Cega's APYs Explained
How are Cega's APYs calculated and why they fluctuate
Cega generates yield for users from options premiums. The premiums received from selling the options is entirely distributed as yield to vault participants.
Yield is often expressed by MMs as annualized value called the APR, “Annual Percentage Rate”. It is calculated by taking:
(1) the dollar value of the coupons (i.e. options premium paid to vault users) over 27 days
(2) dividing by the initial investment notional amount
(3) annualizing the percentage (meaning multiplying by approximately 12). Because Cega vaults create compounded returns by rolling over users’ yield and initial investment from month to month, the APY is calculated from the APR to reflect the compounded returns after one year.
What are the factors that impact yield?
The yield of exotic options can be impacted by several factors, including:
Volatility: The level of volatility in the market also affects the yield of exotic options. Options on assets that are more volatile tend to have higher premiums and yields, as the buyer of the option is willing to pay more for the right to buy or sell an underlying asset at a specified price in a potentially volatile market.

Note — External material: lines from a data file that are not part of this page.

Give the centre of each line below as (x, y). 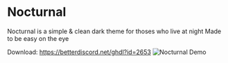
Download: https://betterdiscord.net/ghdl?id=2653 (79, 52)
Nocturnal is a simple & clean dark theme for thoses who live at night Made (114, 31)
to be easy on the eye (38, 38)
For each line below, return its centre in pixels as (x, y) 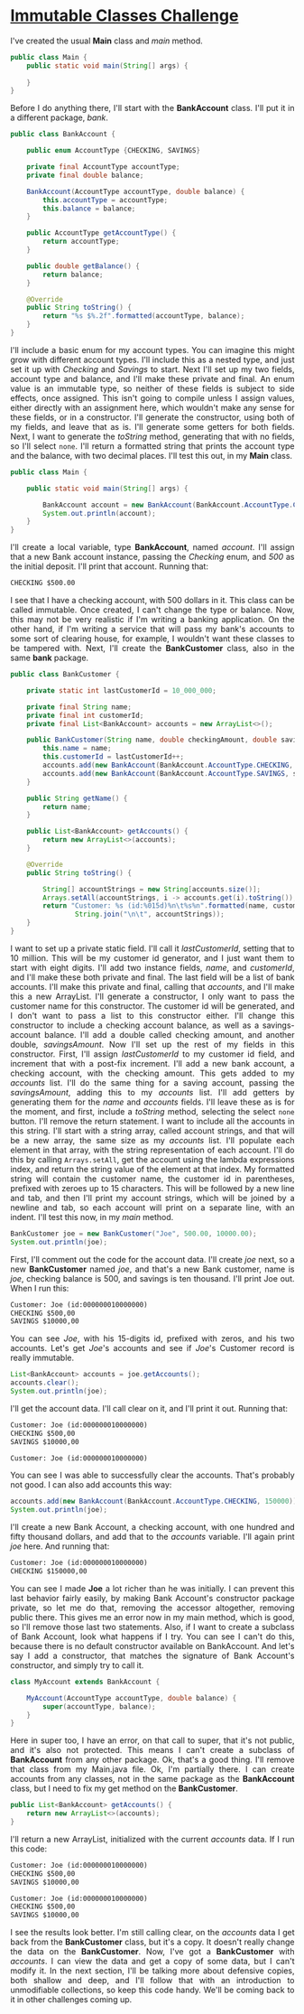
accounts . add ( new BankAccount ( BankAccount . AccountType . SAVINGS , (166, 773)
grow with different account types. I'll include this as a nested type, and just (152, 359)
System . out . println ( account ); (99, 513)
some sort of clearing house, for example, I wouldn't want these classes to (152, 639)
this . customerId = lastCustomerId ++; (113, 757)
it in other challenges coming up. (71, 2000)
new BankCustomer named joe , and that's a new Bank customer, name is (152, 1269)
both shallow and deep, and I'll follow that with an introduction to (152, 1981)
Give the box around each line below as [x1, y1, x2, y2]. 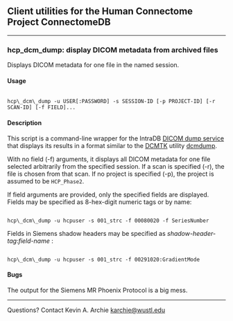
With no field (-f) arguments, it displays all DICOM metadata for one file [7, 155, 211, 163]
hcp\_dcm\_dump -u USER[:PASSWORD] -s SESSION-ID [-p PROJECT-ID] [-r [7, 98, 216, 105]
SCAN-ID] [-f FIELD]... [7, 104, 76, 111]
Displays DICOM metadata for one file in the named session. [7, 61, 180, 69]
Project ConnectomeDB [7, 17, 111, 28]
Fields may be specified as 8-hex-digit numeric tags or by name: [7, 197, 192, 206]
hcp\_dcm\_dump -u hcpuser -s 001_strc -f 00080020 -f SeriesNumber [7, 217, 209, 224]
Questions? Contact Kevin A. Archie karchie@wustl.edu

Strike price: The strike price of the option also affects the yield. Options with strike prices that are closer to current asset prices tend to have higher premiums and therefore, higher yields. This is because options with higher strike prices are considered to be more likely to be exercised, and as a result, the seller of the option is able to charge a higher premium.
Expiration date: The expiration date of the option also impacts the yield. Options that expire sooner tend to have lower premiums and therefore, lower yields, while options with longer expiration dates tend to have higher premiums and yields. This is because options with longer expiration dates provide the buyer with more time to realize a profit, and as a result, the seller of the option can charge a higher premium.
Expiration exotic features: The expiration date of an exotic option can be complex itself. For example an exotic option can give the opportunity to exercise at any time and date before expiry whereas its distant relative, the vanilla option, can only be exercised once at expiry, making it less expensive and hence providing less chance for high yield.
Complexity of the underlying basket: The more complex the underlying basket is, the more potential for volatility it has, and the higher the yield. For example, an option on the worst performer of a basket will tend to be more volatile that an option on the average of a basket, hence providing more yield.
Credit risk: The risk that a borrower may default on a loan or debt, which can affect the lender’s expected rate of return. Generally, lenders demand a higher APY for higher credit risk borrowers to compensate for the additional risk of default. However, the products offered by Cega do not involve any credit risk from bonds in the structure.